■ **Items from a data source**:
§
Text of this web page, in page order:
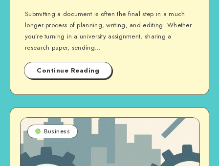
Submitting a document is often the final step in a much
longer process of planning, writing, and editing. Whether
you’re turning in a university assignment, sharing a
research paper, sending…
Continue Reading
Business
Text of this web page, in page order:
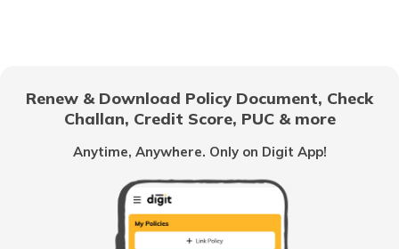
How to Calculate Basic Salary?
What is Net Salary?
Renew & Download Policy Document, Check
Challan, Credit Score, PUC & more
Anytime, Anywhere. Only on Digit App!
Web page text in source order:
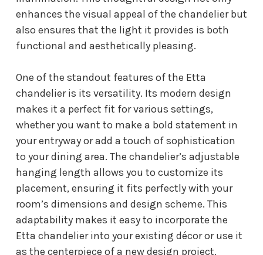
§
■ **INSTRUCTIONS FOR THE TASK**: The output must be every line of the records, printed exactly, with the pictures omitted.

■ **OUTPUT OF THE TASK**:
Text of this web page, in page order:
Submitting a document is often the final step in a much
longer process of planning, writing, and editing. Whether
you’re turning in a university assignment, sharing a
research paper, sending…
Continue Reading
Business
Text of this web page, in page order:
How to Calculate Basic Salary?
What is Net Salary?
Renew & Download Policy Document, Check
Challan, Credit Score, PUC & more
Anytime, Anywhere. Only on Digit App!
Web page text in source order:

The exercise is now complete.